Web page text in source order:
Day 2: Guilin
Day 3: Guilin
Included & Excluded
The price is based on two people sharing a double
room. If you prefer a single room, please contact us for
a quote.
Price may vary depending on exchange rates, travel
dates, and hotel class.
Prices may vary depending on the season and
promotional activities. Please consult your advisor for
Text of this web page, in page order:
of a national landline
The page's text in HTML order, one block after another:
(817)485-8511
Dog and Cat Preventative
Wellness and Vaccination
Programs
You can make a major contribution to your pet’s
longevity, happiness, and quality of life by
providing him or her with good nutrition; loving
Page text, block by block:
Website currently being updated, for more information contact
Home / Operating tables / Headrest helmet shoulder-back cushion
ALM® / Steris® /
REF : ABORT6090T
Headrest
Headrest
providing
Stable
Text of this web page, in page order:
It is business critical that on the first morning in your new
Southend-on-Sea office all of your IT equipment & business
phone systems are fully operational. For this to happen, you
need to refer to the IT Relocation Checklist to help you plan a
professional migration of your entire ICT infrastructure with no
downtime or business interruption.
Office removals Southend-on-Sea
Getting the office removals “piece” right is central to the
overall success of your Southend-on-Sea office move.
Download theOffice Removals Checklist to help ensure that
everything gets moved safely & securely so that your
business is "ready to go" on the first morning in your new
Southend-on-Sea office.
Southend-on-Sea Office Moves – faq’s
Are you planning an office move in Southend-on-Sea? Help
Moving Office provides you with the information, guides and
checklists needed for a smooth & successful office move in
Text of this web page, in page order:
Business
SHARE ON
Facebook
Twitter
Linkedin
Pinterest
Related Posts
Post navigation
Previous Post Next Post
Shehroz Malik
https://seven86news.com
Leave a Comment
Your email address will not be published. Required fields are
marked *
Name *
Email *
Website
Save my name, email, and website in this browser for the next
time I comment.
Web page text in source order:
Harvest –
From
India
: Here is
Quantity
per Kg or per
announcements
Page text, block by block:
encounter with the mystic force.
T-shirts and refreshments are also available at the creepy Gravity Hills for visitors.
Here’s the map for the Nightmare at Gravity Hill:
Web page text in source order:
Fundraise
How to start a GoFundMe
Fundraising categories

◇ ◇ ◇ ◇

Retype each line above exactly as written.

- Task response
Web page text in source order:
Day 2: Guilin
Day 3: Guilin
Included & Excluded
The price is based on two people sharing a double
room. If you prefer a single room, please contact us for
a quote.
Price may vary depending on exchange rates, travel
dates, and hotel class.
Prices may vary depending on the season and
promotional activities. Please consult your advisor for
Text of this web page, in page order:
of a national landline
The page's text in HTML order, one block after another:
(817)485-8511
Dog and Cat Preventative
Wellness and Vaccination
Programs
You can make a major contribution to your pet’s
longevity, happiness, and quality of life by
providing him or her with good nutrition; loving
Page text, block by block:
Website currently being updated, for more information contact
Home / Operating tables / Headrest helmet shoulder-back cushion
ALM® / Steris® /
REF : ABORT6090T
Headrest
Headrest
providing
Stable
Text of this web page, in page order:
It is business critical that on the first morning in your new
Southend-on-Sea office all of your IT equipment & business
phone systems are fully operational. For this to happen, you
need to refer to the IT Relocation Checklist to help you plan a
professional migration of your entire ICT infrastructure with no
downtime or business interruption.
Office removals Southend-on-Sea
Getting the office removals “piece” right is central to the
overall success of your Southend-on-Sea office move.
Download theOffice Removals Checklist to help ensure that
everything gets moved safely & securely so that your
business is "ready to go" on the first morning in your new
Southend-on-Sea office.
Southend-on-Sea Office Moves – faq’s
Are you planning an office move in Southend-on-Sea? Help
Moving Office provides you with the information, guides and
checklists needed for a smooth & successful office move in
Text of this web page, in page order:
Business
SHARE ON
Facebook
Twitter
Linkedin
Pinterest
Related Posts
Post navigation
Previous Post Next Post
Shehroz Malik
https://seven86news.com
Leave a Comment
Your email address will not be published. Required fields are
marked *
Name *
Email *
Website
Save my name, email, and website in this browser for the next
time I comment.
Web page text in source order:
Harvest –
From
India
: Here is
Quantity
per Kg or per
announcements
Page text, block by block:
encounter with the mystic force.
T-shirts and refreshments are also available at the creepy Gravity Hills for visitors.
Here’s the map for the Nightmare at Gravity Hill:
Web page text in source order:
Fundraise
How to start a GoFundMe
Fundraising categories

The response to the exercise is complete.